Thank you to Patrick and Roger; Doug did use an id for the signature, and a class to switch layouts, which makes perfect sense.

Category: Style.


  1. [css-selectors.php#comment1]

    i might be recalling it incorrectly, but i think doug only used a class for the body to switch layouts ("mx", "xm", etc) so that the id is still available should you wish to give a css signature ... or something along those lines.

    Posted by patrick h. lauke on

  2. [css-selectors.php#comment2]

    After reading Eric's article, I was curious to see what the body element currently looks like on his pages at and I found the id attribute of "www-meyerweb-com". The body element also has a class attribute, which seems to designate the section for each page. The class is used in conjunction with the navigation link id attribute to change the border, background, and font colors as well as italicize the text so the section in the navigation bar stands out. Although I find this interesting, I'm not sure it addresses your question about the reason for using a class rather than an id attribute *smile*

    In doing some more research, I discovered Richard Rutter mentioned, in one of his articles, he was already using the id attribute for something else. Could it be, in certain cases, class is used as the CSS signature because id is otherwise engaged?

    Posted by Pam on

  3. [css-selectors.php#comment3]

    Patrick got it right. Doug did use id for the CSS signature because of its higher specificity, and class for the different layouts.

    Posted by Roger Johansson on

  4. [css-selectors.php#comment4]

    Ah, thank you all; that makes sense. I knew there would be a good reason, but I missed the id on the body and only noticed the class.

    Posted by Gez on

  5. [css-selectors.php#comment5]

    I had a class/id debate at work last week...

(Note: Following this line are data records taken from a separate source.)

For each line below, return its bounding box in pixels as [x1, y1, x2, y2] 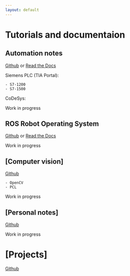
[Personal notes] [5, 208, 59, 217]
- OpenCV [5, 180, 24, 185]
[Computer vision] [5, 157, 64, 166]
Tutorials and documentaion [5, 29, 125, 40]
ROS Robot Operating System [5, 119, 99, 128]
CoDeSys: [5, 95, 26, 101]
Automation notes [5, 49, 63, 58]
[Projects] [5, 249, 48, 260]
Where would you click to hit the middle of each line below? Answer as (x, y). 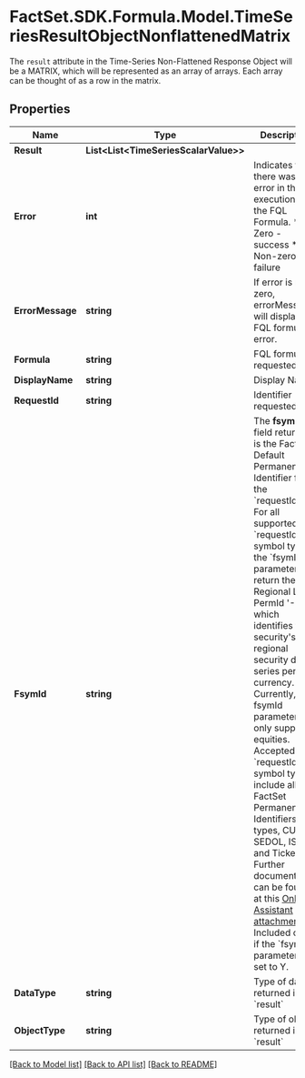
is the (265, 443)
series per (275, 670)
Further (269, 864)
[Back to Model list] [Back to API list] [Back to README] (113, 1064)
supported (275, 523)
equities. (272, 739)
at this (266, 898)
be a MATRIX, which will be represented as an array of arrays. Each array (146, 71)

    My personal preference is to always use classes. This way if you copy/paste a column/box/table/etc., you don't have to worry about duplicate IDs. Even on things I know there'll only be one of (content, leftNav, footer etc.), I don't see any reason to swap when I can keep things all the same!

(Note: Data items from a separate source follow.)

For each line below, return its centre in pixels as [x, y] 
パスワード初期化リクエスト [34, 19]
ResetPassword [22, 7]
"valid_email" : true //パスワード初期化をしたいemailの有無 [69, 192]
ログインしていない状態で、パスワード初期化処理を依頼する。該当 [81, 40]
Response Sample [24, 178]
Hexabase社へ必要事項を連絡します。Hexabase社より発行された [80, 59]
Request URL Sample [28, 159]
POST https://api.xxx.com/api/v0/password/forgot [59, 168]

    The only argument they came up with at work was something when Firefox "worked with ids, but not classes", which I'm positive was just another more specific rule they had overriding (Dom Inspector? What's that?)

    I've never had problems where I've had to make things more specific (or use !important), so I don't see any advantage in using ids other than remembering which is which (navbox = class, nav = id ?!)

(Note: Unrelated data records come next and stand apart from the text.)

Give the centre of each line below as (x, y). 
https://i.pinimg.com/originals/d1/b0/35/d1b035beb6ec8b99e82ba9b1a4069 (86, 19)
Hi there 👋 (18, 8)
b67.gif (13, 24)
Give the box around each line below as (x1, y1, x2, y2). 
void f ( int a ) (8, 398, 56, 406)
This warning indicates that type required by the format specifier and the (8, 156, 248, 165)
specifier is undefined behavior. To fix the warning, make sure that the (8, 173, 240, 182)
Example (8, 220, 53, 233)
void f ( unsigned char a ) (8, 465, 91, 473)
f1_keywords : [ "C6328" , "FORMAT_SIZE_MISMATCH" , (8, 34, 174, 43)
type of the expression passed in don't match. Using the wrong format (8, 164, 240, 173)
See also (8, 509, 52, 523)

    Posted by Danny Tuppeny on

  6. [css-selectors.php#comment6]

    In XHTML 1.0, you can use the id attribute on the html element instead. It might be useful since the background for the body element doesn't cover the canvas in XML.

    In Firefox 1.1 (and recent nightlies) you can use the @-moz-document rule, e.g.:

    @-moz-document domain({
     * { background:white !important; color:black !important; }

    See "per-site user stylesheet rules" [] *smile*

    Posted by zcorpan on

  7. [css-selectors.php#comment7]

    Thank you for the information zcorpan - that is very useful to me for sites I visit without signatures *smile*

    Posted by Mary on

  8. [css-selectors.php#comment8]

    Really, ID attributes should be put on root. (I wrote about that quite a lot.)

    Posted by Anne on

  9. [css-selectors.php#comment10]

    Blogging and sigs are a more recent Internet phenomenon, fueled by its creation ease, but in retrospect not different from the era of GeoCities, which empowered everyday citizens to rise up against the perceived tyranny of commercialism, which if unchecked would leave all but those who were powerful and moneyed, in control of the peoples medium. In each era (but in continuance) the value of linking one piece of information to another recognized the tremendous value of "the web" and the interconnection that intelligently linked an endless chain of consciousness. Following this truism every corporate site would become a leader of relevant information in their respective fields of endeavor; each individual web site would compliment each component or link; the relevance of ideas and thoughts separating fact from opinion would empower those who seek information for whatever purpose.